Let’s talk about the practical applications of your work. How do you see your research influencing energy providers and policymakers?

One of the challenges we face as researchers is ensuring our insights reach the right stakeholders. For example, in Ireland, we have a relatively small network of energy providers and regulators, which makes it easier to connect with decision-makers. However, translating academic findings into actionable policies remains a complex task.

Our work on reference load profiles provides a foundation for designing better pricing strategies and infrastructure upgrades. For example, utility providers can use these profiles to create time-of-use tariffs that incentivize consumers to shift their energy usage to off-peak hours. Similarly, policymakers can rely on our findings to prioritize investments in grid modernization.

At the Valencia conference, I appreciated the opportunity to engage with a broader audience, including industry professionals and policymakers. Events like this are crucial for bridging the gap between research and real-world application.

We’ve discussed a lot of the immediate implications of your work, but I’d love to hear your thoughts on the bigger picture. How can decision science help address global environmental challenges in the coming years?

Decision science has immense potential to drive sustainable change, but it requires collaboration across disciplines and sectors.
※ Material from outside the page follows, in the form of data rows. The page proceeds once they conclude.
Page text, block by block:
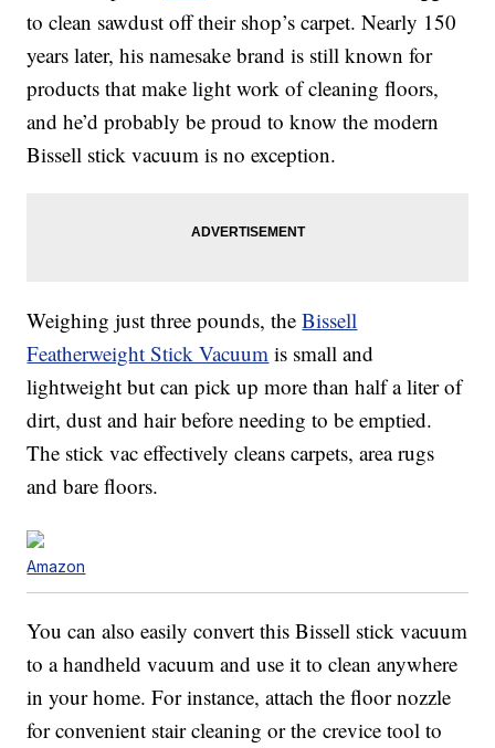
to clean sawdust off their shop’s carpet. Nearly 150
years later, his namesake brand is still known for
products that make light work of cleaning floors,
and he’d probably be proud to know the modern
Bissell stick vacuum is no exception.
Weighing just three pounds, theBissell
Featherweight Stick Vacuum is small and
lightweight but can pick up more than half a liter of
dirt, dust and hair before needing to be emptied.
The stick vac effectively cleans carpets, area rugs
and bare floors.
Amazon
You can also easily convert this Bissell stick vacuum
to a handheld vacuum and use it to clean anywhere
in your home. For instance, attach the floor nozzle
for convenient stair cleaning or the crevice tool to
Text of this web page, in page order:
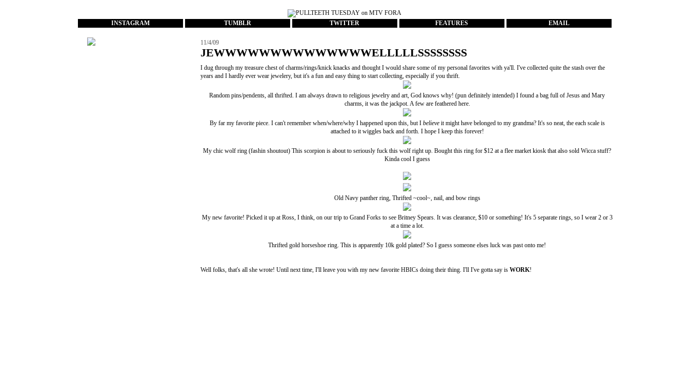
INSTAGRAM TUMBLR TWITTER FEATURES EMAIL
11/4/09
JEWWWWWWWWWWWWWWELLLLLSSSSSSSS
I dug through my treasure chest of charms/rings/knick knacks and thought I would share some of my personal favorites with ya'll. I've collected quite the stash over the
years and I hardly ever wear jewelery, but it's a fun and easy thing to start collecting, especially if you thrift.
Random pins/pendents, all thrifted. I am always drawn to religious jewelry and art, God knows why! (pun definitely intended) I found a bag full of Jesus and Mary
charms, it was the jackpot. A few are feathered here.
By far my favorite piece. I can't remember when/where/why I happened upon this, but I believeit might have belonged to my grandma? It's so neat, the each scale is
attached to it wiggles back and forth. I hope I keep this forever!
My chic wolf ring (fashin shoutout) This scorpion is about to seriously fuck this wolf right up. Bought this ring for $12 at a flee market kiosk that also sold Wicca stuff?
Kinda cool I guess
Old Navy panther ring, Thrifted ~cool~, nail, and bow rings
My new favorite! Picked it up at Ross, I think, on our trip to Grand Forks to see Britney Spears. It was clearance, $10 or something! It's 5 separate rings, so I wear 2 or 3
at a time a lot.
Thrifted gold horseshoe ring. This is apparently 10k gold plated? So I guess someone elses luck was past onto me!
Well folks, that's all she wrote! Until next time, I'll leave you with my new favorite HBICs doing their thing. I'll I've gotta say is WORK!

At its core, decision science provides the tools to model complex systems, optimize solutions, and generate actionable insights.

Looking ahead, I believe the focus should be on community-level initiatives. For example, at University College Dublin, we have a Sustainable Energy Community group that promotes knowledge sharing and collective action. These initiatives can address challenges like energy poverty while building trust in new technologies.

Moreover, decision science must prioritize accessibility. It’s not enough to create sophisticated algorithms; we need to ensure they are understandable and usable for the end-users—whether they are policymakers, energy providers, or individual consumers. By connecting insights to tangible benefits, such as cost savings or reduced carbon footprints, we can encourage broader adoption of sustainable practices.

Paula, this has been such a valuable conversation. Thank you for sharing your insights. We’re looking forward to seeing your continued contributions to the field—and hopefully welcoming you to another DSA conference in Italy next year!

Thank you, Matteo. It’s been a pleasure, and I’d love to attend the next conference. Connecting with the community is always inspiring.